Reviews for The Rape of Nanking: The Forgotten Holocaust of World War II


Posted By: Jayne Osgood

Posted On: March 7, 2014

To review this book is to grapple with the piercingly harsh questions of why such an egregious event not only happened, but continues to happen around the world. Iris Chang succinctly depicts what occurred, as well as how the Japanese advance on the Chinese city of Nanking manifested itself over the course of three weeks, but I am not convinced that she successfully argues deeply enough about the reasons why this atrocity of Herculean proportion occurred.

Citing the phenomena of "transfer of oppression", she points out that the Japanese army possessed great potential for brutality from its very inception because of the brutality that Japanese officers exacted on their own soldiers, in an attempt to harden them. She further argues for social status as a source of power, but this did not successfully convince me that she, or anyone else for that matter, knows why there is such violence, so carefully organized, and so completely accepted by so many at one time.

I was deeply informed by her arguments that both religion and claims to racial superiority contributed to Japan's view that they should control Asia. But nothing satisfied my yearning to hear how to stop such atrocities from appearing. This is where I believe the investigation might have explored more deeply why the Japanese felt so powerfully inclined to move brutally from Shanghai into Nanking, and then to have exacted such a terrible toll on the civilian population there.  Chang calls the rape of Nanking, a "blemish upon the honor of human beings", and demands that we look at events in Nanking as a "cautionary tale"; but she is remiss in offering a finer historiography that would inform present scholars in framing arguments on how to achieve a future worldview that demands peaceful co-existence.  It does appear to be an exercise in futility.
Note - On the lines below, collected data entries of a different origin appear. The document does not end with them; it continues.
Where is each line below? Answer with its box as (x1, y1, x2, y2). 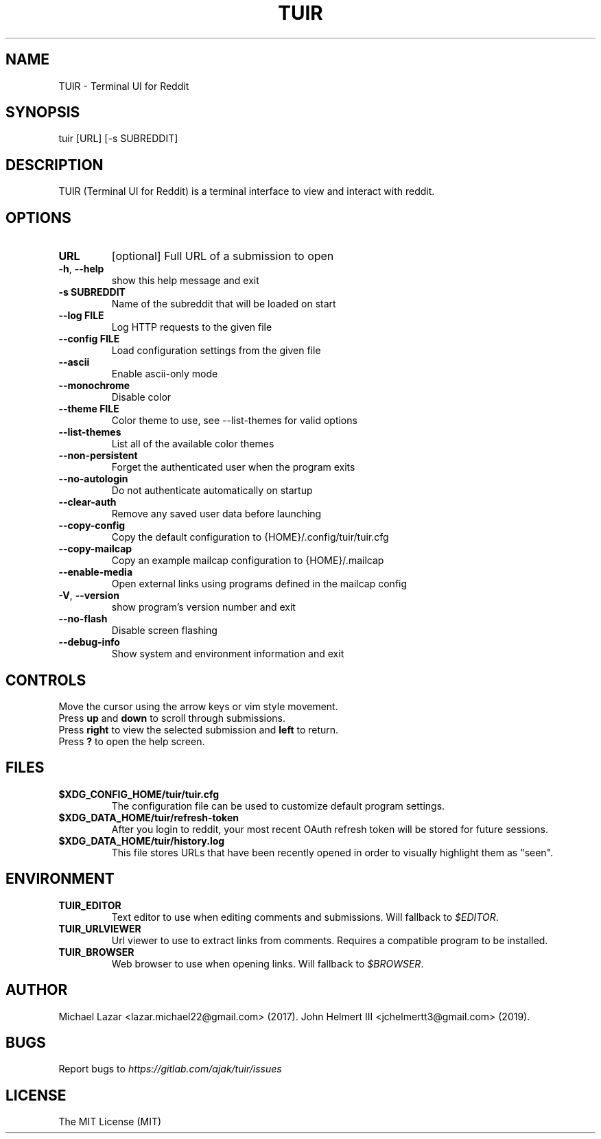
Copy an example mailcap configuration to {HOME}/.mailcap (111, 554, 384, 567)
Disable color (111, 391, 172, 403)
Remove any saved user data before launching (111, 508, 322, 520)
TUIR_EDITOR (58, 899, 121, 911)
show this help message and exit (111, 274, 259, 287)
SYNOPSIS (5, 104, 80, 121)
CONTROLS (5, 671, 86, 689)
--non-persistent (58, 449, 138, 462)

Today, according to Chang, the 1952 San Francisco Peace Treaty is the current (as of 1997) position used by Japan.  This is their justification that no more financial reparations need be considered by Japan to China.  But I do not think that money can stop genocide and mass murder, and on this, I think that Chang and I agree.  Although hers is a book of strong conviction (after 60 years, she still demands financial reparations), even Chang does not seem to think that money is the answer to healing history.  She says: "Japan carries not only the legal burden but the moral obligation to acknowledge the evil it perpetrated at Nanking" (225).  Her demands continue to include the obvious cries for apology, financial reparations, and perhaps most importantly of all, education of today's young people; especially those in Japanese classrooms. 

And that is her strongest argument - education. I would definitely consider including snippets of Chang's book in classroom discussions on morality, ethics, and religious understanding of war. I would ask students to discuss, most particularly, current Confucian world views and Buddhist practices in Asia, in the context of Pan-Asian relationships.  I would also initiate a discussion regarding the morality of war monuments (I was very inspired by our class on the Ear Mound.) And, I would like to see how students would respond to the query that, perhaps sometimes, too much study of war crimes can be too much. In other words, what would be the instructional motivation of pressing for a deep awareness of such violence?

I teach seniors, and I still struggle with curricular questions of whether a particular focus is too much for high school students, who are only 17 - 18. Should the truth be sanitized for as long as possible?  Or, do we owe a tribute to the dead to honor their memories by teaching about the violence and aggression of one group against another, regardless of unsuccessful attempts to stop such violence? What does the future hold for such memories?  What should young people learn?  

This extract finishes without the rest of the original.